YOUR GOAL. When a line of the entries contains "were", please list that line.

Records excerpted from a collection.
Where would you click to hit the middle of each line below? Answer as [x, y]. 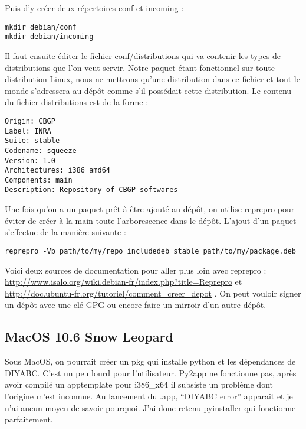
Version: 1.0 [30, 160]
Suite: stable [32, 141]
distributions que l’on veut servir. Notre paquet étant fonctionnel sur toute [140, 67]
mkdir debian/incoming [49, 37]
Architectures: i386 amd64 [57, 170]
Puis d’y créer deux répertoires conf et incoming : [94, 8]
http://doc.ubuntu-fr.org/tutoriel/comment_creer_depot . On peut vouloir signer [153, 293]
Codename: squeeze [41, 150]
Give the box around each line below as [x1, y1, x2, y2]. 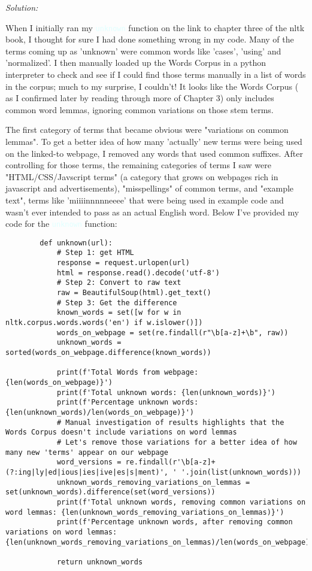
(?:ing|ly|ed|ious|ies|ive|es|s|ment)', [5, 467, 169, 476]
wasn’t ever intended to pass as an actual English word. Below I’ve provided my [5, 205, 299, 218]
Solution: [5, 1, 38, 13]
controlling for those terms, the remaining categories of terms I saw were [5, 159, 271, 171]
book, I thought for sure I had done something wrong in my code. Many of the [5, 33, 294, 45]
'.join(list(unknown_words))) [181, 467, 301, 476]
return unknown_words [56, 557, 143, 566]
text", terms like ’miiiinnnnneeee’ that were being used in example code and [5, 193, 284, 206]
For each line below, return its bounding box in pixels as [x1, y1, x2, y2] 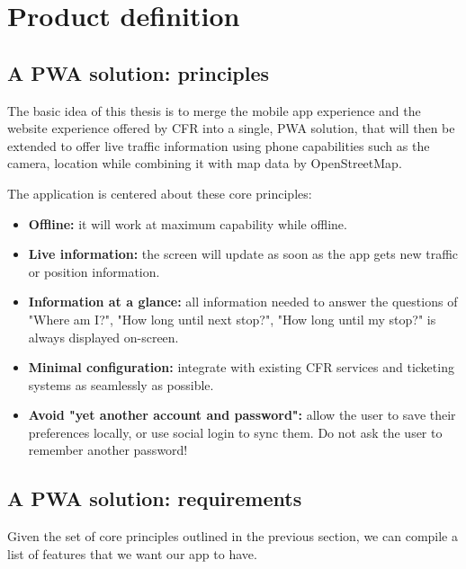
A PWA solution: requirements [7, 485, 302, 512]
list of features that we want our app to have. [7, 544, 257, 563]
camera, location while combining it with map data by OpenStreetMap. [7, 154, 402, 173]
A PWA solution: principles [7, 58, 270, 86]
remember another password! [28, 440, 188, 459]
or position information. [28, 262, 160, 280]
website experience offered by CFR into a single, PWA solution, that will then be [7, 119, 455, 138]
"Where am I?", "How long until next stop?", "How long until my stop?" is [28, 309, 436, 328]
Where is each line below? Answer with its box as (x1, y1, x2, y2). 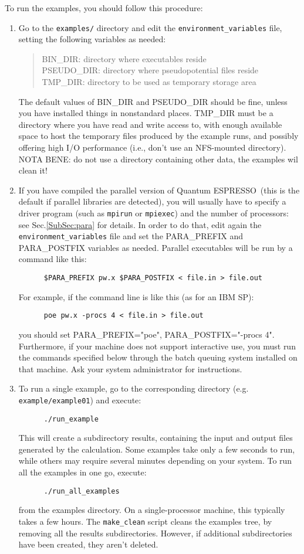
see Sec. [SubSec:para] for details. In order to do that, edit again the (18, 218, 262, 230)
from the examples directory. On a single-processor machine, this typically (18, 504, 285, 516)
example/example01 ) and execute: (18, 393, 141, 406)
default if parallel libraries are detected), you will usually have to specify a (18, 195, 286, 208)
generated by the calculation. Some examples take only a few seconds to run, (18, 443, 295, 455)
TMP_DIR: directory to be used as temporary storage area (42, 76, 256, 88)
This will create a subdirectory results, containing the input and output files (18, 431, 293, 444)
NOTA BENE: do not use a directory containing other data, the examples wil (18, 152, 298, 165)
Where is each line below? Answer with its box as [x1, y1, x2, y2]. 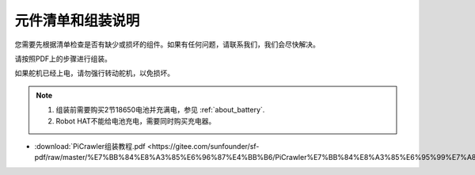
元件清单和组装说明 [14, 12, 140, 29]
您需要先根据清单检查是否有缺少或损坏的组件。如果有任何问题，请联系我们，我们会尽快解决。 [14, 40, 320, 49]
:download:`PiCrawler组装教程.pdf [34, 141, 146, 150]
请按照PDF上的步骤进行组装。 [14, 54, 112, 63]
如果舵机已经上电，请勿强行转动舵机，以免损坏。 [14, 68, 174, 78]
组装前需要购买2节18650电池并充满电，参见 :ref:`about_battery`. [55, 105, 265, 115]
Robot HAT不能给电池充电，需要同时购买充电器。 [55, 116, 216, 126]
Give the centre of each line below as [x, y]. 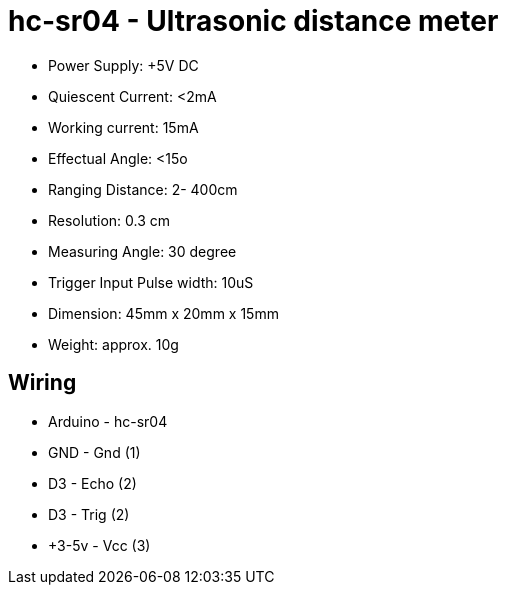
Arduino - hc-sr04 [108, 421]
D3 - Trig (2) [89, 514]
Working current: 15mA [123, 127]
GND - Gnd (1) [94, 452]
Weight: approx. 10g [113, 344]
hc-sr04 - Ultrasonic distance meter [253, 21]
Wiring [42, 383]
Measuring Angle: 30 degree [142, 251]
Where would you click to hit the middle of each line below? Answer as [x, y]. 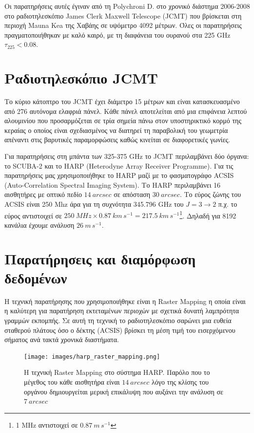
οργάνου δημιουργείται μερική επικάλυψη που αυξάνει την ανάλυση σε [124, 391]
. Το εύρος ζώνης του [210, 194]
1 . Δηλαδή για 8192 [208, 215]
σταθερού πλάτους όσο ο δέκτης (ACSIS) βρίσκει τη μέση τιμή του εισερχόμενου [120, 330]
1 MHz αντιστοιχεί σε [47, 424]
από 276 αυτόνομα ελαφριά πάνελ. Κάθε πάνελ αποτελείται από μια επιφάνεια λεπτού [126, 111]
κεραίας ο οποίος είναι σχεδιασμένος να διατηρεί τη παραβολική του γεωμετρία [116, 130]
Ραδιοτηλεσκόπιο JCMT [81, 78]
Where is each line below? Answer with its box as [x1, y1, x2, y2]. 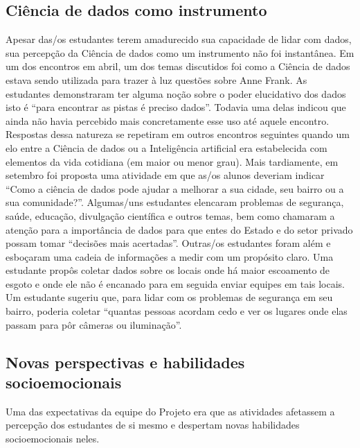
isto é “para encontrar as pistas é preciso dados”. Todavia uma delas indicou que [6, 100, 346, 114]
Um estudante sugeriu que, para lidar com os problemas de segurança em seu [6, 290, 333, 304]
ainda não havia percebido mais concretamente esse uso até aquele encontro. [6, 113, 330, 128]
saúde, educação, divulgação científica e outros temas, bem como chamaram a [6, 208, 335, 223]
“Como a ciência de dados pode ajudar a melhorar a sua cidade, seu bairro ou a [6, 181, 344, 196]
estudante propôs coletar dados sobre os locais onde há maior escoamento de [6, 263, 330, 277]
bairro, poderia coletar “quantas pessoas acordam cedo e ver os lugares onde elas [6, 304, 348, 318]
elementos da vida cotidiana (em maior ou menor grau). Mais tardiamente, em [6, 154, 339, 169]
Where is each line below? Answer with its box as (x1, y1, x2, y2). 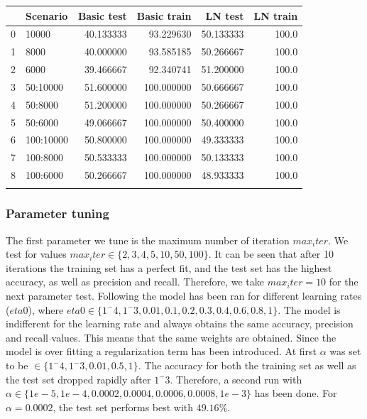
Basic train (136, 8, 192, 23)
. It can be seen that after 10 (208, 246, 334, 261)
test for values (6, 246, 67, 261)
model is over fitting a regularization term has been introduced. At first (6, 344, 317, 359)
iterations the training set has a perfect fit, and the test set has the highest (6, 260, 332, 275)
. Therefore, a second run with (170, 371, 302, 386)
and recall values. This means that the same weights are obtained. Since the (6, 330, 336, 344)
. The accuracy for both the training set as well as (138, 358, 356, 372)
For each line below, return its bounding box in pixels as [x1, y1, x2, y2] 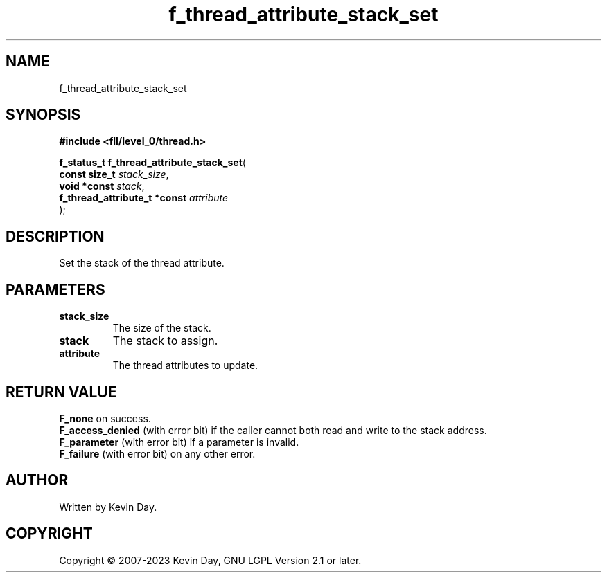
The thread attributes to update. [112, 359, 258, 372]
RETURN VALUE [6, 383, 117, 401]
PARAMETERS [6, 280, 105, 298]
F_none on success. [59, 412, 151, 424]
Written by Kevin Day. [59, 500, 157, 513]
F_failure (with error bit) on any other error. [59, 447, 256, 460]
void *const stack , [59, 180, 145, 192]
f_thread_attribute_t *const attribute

ANSWER SECTION.
controlling for those terms, the remaining categories of terms I saw were [5, 159, 271, 171]
text", terms like ’miiiinnnnneeee’ that were being used in example code and [5, 193, 284, 206]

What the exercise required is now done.